Perform a bitwise exclusive or operation between two operands. The first operand must be in a register. The second operand may be in a register or may be an immediate value specified in the instruction.

Instruction Format:

|  |  |  |  |
| --- | --- | --- | --- |
| Immed16 | Rt5 | Ra5 | 0Ah6 |

|  |  |  |  |  |  |
| --- | --- | --- | --- | --- | --- |
| 0A6 | ~5 | Rt5 | Rb5 | Ra5 | 02h6 |

Clock Cycles: 0.5

# Opcode Tables

## Major Opcode (inst. bits 0 to 5)

|  |  |  |  |  |  |  |  |  |  |  |  |  |  |  |  |  |
| --- | --- | --- | --- | --- | --- | --- | --- | --- | --- | --- | --- | --- | --- | --- | --- | --- |
|  | x0 | x1 | x2 | x3 | x4 | x5 | x6 | x7 | x8 | x9 | xA | xB | xC | xD | xE | xF |
| 0x | BRK | Bxx | {RR} |  | ADDI |  | CMPI | CMPUI | ANDI | ORI | XORI |  |  |  | CSR |  |
| 1x | LH | LHU | LW |  | SH |  | SW |  | JAL |  | IMM | IMM | NOP |  |  |  |
| 2x |  |  |  |  |  |  |  |  |  |  |  |  |  |  |  |  |
| 3x |  |  |  |  |  |  |  |  |  |  |  |  |  |  |  |  |

## Major Funct (inst. bits 26 to 31)

|  |  |  |  |  |  |  |  |  |  |  |  |  |  |  |  |  |
| --- | --- | --- | --- | --- | --- | --- | --- | --- | --- | --- | --- | --- | --- | --- | --- | --- |
|  | x0 | x1 | x2 | x3 | x4 | x5 | x6 | x7 | x8 | x9 | xA | xB | xC | xD | xE | xF |
| 0x |  |  |  |  | ADD | SUB | CMP | CMPU | AND | OR | XOR |  |  |  |  |  |
| 1x | SHL | SHR | SHLI | SHRI | ASR | ASRI |  |  |  |  |  |  |  |  |  |  |
| 2x |  |  |  |  |  |  |  |  |  |  |  |  |  |  |  |  |
| 3x | SEI | CLI | RTI |  | MEMDB | MEMSB | SYNC |  |  |  |  |  |  |  |  |  |

# Appendix

Architectural Register vs Physical Registers

Architectural registers are the registers visible to the programmer as part of the programming model. Physical registers are the registers physically present in the machine’s hardware. There are substantially more physical registers than there are architectural ones. There are 32 registers visible to be programmed which are supported by 64 physical registers.

Register Renaming

The core maintains an eight entry deep history file for register rename mappings and register in use flags. The depth of the history file corresponds to the number of entries in the re-order buffer. At most a new map will be needed for each re-order buffer entry. Typically the history file is cycled through at half or less the rate of the instruction queue as approximately 50% of instructions don’t have target registers.

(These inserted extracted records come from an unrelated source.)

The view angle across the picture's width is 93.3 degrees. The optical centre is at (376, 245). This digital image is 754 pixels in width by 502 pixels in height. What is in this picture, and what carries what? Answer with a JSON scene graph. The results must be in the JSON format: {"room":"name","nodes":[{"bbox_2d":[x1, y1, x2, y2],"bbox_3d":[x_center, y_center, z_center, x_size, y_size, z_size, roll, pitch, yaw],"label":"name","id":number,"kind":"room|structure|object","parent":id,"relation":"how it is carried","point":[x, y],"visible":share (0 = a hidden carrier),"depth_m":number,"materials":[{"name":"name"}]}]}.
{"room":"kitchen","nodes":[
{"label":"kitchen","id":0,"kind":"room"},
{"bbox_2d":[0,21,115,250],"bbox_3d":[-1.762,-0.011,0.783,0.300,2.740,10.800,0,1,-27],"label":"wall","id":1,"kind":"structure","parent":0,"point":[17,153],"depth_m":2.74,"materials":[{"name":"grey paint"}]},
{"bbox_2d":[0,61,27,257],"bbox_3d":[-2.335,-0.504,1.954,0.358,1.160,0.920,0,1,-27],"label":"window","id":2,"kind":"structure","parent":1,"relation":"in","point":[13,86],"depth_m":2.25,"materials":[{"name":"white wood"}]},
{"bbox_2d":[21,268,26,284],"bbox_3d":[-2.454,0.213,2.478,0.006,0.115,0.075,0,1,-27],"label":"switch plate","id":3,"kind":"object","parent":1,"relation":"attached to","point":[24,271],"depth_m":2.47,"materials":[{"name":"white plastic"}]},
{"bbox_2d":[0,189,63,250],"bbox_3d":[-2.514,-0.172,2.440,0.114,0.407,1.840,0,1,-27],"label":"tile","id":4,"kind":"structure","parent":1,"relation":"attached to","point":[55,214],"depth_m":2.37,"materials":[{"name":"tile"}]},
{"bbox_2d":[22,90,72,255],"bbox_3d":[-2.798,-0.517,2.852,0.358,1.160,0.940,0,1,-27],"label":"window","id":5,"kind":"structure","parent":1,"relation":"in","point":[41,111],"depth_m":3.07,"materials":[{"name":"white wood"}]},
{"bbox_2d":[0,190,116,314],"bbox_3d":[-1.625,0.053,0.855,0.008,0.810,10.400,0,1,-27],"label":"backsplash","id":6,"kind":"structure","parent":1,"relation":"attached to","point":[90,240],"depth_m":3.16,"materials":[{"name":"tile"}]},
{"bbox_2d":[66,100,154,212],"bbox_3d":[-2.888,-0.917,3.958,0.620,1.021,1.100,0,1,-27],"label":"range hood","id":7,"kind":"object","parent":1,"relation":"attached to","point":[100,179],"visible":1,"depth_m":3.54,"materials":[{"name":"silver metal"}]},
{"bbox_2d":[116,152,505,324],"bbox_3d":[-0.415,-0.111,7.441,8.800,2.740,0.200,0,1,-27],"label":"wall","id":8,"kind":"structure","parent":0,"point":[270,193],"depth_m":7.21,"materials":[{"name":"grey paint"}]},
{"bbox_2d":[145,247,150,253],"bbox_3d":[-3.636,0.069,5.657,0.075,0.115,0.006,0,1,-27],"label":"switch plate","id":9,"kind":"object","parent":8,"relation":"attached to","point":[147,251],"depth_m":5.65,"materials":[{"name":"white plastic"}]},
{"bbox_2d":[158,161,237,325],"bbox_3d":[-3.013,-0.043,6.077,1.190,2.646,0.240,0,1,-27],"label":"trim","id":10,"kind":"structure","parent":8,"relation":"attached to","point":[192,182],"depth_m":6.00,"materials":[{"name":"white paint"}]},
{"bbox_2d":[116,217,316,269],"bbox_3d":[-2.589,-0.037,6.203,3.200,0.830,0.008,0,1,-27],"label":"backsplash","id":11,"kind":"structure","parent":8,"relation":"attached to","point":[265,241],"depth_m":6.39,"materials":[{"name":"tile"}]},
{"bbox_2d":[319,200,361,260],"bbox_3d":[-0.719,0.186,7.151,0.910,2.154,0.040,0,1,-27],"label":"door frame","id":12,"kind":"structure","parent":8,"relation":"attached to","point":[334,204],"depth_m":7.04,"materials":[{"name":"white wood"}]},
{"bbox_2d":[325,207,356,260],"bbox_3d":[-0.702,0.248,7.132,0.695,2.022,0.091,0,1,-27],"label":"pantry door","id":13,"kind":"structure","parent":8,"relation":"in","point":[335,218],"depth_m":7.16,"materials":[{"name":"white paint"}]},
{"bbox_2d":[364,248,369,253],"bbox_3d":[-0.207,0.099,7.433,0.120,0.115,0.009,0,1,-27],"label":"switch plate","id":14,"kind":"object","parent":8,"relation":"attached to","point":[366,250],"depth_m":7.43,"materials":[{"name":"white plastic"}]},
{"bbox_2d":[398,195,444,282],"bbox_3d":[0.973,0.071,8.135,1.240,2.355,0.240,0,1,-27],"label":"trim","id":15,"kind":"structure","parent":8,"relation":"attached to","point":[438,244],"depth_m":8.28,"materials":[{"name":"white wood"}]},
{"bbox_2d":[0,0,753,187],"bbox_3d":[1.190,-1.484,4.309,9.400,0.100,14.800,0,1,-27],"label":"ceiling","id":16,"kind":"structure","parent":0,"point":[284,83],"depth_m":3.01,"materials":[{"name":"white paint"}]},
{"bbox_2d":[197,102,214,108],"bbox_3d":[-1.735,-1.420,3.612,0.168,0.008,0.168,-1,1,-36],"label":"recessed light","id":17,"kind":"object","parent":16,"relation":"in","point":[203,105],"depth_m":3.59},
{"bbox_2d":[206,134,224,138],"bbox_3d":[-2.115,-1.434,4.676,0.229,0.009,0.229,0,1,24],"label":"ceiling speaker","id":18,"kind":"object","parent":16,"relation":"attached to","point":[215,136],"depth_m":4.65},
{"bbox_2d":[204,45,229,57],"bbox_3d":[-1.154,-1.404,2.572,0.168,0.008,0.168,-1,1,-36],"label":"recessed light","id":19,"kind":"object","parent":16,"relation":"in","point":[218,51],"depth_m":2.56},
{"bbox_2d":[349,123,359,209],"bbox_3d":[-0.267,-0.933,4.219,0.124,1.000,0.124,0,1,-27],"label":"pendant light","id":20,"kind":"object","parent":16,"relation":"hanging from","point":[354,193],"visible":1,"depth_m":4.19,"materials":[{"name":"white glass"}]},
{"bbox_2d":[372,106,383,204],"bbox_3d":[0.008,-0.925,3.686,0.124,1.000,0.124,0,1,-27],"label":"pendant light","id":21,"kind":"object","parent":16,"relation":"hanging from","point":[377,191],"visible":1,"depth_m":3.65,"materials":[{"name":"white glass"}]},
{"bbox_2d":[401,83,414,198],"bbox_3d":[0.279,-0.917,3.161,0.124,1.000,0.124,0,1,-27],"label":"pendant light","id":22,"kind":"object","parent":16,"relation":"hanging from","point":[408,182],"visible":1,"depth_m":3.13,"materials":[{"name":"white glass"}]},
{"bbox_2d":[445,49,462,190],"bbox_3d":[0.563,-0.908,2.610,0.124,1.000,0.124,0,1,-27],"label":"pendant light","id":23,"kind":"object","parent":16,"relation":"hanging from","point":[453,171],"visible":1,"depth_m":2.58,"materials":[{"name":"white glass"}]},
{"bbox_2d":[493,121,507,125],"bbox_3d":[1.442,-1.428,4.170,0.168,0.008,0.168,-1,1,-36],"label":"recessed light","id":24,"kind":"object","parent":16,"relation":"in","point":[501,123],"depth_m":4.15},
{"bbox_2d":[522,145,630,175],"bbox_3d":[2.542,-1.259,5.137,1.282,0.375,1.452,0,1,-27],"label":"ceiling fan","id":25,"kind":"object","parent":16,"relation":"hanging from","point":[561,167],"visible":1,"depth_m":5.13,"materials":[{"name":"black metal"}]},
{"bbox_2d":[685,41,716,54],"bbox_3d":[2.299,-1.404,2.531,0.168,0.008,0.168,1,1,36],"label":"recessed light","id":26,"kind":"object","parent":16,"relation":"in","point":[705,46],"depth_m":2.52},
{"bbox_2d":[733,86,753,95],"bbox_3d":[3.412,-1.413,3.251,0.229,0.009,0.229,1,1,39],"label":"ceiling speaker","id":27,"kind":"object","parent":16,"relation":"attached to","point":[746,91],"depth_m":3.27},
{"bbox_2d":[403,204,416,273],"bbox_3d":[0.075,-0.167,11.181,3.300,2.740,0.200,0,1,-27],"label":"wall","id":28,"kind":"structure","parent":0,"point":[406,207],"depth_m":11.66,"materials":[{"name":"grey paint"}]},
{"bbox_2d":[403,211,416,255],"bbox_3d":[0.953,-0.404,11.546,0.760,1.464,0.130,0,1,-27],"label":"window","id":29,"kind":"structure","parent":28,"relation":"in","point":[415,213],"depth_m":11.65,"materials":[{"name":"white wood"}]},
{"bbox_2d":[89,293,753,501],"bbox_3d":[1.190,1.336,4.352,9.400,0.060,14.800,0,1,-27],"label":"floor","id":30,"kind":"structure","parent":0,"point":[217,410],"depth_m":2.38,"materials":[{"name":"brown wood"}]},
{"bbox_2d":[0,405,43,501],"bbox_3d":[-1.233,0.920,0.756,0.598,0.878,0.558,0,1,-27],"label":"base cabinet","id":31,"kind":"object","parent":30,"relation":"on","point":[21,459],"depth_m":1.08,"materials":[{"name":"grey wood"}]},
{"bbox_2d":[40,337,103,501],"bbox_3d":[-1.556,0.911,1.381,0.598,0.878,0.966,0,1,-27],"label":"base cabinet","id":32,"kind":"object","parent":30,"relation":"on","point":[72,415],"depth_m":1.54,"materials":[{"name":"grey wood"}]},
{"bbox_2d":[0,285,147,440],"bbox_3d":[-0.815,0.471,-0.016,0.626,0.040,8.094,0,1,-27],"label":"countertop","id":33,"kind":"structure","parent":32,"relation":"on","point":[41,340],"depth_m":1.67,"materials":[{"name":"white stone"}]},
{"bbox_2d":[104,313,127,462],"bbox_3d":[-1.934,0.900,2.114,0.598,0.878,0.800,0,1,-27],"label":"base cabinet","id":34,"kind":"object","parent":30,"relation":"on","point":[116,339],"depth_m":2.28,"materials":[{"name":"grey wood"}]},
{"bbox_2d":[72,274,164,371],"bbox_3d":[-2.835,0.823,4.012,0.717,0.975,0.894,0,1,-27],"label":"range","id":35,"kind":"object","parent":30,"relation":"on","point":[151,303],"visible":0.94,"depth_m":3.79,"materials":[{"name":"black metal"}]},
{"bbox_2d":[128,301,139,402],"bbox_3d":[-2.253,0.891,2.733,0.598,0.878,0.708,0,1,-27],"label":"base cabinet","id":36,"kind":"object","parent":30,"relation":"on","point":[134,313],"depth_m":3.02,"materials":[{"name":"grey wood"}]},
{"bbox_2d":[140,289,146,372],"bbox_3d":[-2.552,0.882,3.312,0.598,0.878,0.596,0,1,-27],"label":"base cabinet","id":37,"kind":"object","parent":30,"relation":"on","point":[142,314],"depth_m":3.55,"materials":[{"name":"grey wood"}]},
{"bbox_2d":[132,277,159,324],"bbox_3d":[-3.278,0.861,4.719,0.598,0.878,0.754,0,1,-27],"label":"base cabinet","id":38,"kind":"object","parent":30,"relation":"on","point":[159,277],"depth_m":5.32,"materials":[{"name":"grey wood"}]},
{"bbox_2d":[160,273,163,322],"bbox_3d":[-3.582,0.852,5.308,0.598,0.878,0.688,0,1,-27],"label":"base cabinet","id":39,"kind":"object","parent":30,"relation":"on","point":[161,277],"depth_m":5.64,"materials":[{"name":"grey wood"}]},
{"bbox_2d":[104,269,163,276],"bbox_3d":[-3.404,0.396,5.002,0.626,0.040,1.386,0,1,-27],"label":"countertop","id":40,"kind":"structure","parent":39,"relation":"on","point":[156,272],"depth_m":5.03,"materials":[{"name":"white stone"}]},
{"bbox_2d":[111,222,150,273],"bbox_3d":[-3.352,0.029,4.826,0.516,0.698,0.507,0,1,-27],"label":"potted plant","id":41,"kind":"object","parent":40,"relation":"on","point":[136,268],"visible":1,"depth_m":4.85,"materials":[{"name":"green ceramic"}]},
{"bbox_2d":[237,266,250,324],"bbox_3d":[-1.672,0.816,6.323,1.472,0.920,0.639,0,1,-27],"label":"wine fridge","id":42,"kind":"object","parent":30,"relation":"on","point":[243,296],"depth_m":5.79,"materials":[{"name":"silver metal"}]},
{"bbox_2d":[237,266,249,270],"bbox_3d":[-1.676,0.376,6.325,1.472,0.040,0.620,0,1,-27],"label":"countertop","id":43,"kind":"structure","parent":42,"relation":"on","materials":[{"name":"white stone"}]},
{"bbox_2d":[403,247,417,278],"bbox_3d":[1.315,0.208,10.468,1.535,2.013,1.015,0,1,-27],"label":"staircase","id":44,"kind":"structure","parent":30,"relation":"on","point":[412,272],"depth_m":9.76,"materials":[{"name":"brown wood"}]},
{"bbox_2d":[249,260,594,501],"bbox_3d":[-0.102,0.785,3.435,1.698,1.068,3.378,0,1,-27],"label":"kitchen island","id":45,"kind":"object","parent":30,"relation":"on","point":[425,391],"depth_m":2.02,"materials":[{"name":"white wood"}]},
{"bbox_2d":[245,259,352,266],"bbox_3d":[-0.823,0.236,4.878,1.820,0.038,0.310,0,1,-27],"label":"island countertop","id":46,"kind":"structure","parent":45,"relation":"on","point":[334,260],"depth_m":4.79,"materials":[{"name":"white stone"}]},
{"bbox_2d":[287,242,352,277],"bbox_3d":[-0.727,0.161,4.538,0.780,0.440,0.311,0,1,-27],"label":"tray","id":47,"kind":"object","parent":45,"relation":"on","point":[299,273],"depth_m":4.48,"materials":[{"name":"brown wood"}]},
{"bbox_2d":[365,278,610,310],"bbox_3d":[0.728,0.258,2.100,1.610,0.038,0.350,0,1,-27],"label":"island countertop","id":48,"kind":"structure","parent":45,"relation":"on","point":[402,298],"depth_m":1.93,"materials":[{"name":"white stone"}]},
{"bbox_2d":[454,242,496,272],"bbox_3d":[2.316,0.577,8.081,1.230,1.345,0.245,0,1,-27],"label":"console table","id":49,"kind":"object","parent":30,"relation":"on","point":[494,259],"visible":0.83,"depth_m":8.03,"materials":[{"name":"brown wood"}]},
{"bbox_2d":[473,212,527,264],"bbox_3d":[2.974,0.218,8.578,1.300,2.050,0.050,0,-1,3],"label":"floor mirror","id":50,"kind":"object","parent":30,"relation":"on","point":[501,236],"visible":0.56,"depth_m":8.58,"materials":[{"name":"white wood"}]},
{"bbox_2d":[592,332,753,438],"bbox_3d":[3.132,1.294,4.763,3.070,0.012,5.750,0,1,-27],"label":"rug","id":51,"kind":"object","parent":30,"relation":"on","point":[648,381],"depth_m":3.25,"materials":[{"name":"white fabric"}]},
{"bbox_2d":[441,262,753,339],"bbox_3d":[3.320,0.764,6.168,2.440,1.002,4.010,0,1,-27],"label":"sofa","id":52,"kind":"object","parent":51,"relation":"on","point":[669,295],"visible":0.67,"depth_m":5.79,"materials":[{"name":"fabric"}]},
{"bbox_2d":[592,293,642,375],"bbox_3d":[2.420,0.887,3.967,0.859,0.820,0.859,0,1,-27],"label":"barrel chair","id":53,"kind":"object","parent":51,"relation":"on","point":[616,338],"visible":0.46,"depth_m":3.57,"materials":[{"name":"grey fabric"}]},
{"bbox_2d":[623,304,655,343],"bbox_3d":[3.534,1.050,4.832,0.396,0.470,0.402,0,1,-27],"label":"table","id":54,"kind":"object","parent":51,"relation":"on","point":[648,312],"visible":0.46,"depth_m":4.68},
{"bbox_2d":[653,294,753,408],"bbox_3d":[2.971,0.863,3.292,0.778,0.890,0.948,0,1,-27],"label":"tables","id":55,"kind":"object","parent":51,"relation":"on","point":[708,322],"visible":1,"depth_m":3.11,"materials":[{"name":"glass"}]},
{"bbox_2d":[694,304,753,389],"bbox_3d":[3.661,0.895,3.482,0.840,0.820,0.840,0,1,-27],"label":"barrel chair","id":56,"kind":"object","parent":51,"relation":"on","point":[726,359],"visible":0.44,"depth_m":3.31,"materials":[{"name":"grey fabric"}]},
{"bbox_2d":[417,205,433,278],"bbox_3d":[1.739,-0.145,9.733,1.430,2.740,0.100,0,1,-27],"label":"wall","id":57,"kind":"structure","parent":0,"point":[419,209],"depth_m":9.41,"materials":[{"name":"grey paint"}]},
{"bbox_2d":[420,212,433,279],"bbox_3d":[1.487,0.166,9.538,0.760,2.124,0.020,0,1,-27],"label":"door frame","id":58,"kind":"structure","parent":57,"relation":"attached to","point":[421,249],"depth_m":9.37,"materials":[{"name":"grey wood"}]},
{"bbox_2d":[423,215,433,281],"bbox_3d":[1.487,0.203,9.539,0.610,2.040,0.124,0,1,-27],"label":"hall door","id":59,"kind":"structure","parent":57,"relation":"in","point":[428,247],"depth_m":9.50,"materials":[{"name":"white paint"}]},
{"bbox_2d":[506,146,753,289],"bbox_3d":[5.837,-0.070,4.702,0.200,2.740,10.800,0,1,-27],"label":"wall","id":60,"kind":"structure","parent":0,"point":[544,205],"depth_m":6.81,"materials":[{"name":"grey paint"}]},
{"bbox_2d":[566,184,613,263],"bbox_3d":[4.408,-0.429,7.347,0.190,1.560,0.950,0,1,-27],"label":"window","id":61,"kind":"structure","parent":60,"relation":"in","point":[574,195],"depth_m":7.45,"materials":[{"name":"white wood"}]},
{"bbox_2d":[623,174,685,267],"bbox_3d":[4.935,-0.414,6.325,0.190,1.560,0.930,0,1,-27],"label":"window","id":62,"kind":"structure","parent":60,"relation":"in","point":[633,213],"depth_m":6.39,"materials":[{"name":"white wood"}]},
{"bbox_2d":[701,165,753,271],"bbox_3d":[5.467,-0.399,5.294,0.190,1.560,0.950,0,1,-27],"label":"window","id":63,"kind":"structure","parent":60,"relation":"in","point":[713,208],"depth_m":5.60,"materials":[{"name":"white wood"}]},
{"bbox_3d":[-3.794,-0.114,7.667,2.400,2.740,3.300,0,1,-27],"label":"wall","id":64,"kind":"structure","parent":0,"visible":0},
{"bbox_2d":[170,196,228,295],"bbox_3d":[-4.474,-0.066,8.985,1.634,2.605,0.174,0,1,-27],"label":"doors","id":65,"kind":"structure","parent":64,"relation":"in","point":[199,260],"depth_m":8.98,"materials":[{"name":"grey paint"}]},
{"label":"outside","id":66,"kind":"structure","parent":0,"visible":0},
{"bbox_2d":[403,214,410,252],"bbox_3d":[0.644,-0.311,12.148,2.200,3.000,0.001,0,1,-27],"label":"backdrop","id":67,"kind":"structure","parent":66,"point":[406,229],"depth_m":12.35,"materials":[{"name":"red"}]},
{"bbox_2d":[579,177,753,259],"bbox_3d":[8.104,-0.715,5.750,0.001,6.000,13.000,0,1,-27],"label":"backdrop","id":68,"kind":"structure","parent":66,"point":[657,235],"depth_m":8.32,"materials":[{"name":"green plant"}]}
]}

The core can allocate up to two registers as target registers for every pair of instructions queued. If there are no target registers available the core stalls until previous instructions have made more target registers available.

Instruction Cache Miss

During a cache miss the core streams NOP operations to the instruction fetch unit while the core is waiting for the instruction cache to load. The program counters are not incremented however, and they remain at the value when the cache miss occurred.

## Instructions Supported Only on ALU #0

The following less frequently used instructions are only supported on ALU #0 in order to reduce the size of the core.

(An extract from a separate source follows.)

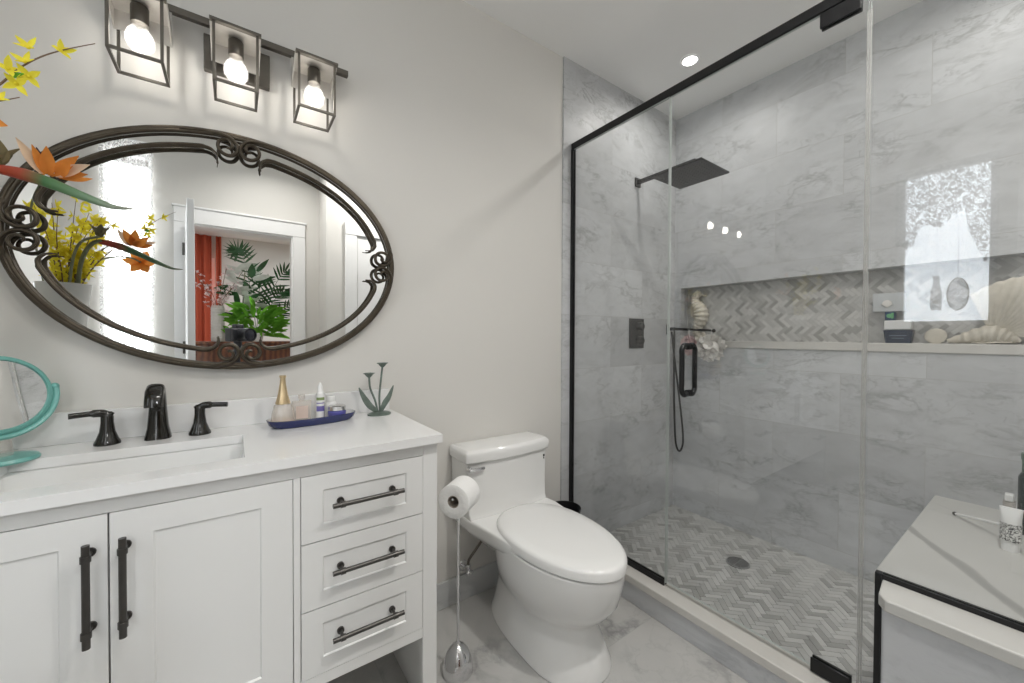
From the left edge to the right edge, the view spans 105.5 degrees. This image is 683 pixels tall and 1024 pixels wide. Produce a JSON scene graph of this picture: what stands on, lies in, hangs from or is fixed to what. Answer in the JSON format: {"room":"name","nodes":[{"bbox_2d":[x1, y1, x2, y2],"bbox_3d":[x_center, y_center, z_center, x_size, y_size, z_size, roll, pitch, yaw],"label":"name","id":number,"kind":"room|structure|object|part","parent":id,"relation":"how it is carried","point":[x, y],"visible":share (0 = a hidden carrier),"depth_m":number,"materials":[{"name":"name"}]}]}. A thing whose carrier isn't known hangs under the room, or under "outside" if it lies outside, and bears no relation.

* + shift instructions (ASR, SHL, SHR)
    - The shift instructions use barrel shifters to shift by any amount in a single clock cycle.
  + CSR instruction
    - CSR instructions are rarely used. They often also have synchronization issues as there is no bypassing for the CSR registers. Since they typically require synchronization operations there is no benefit to having multiple CSR instructions executing at the same time.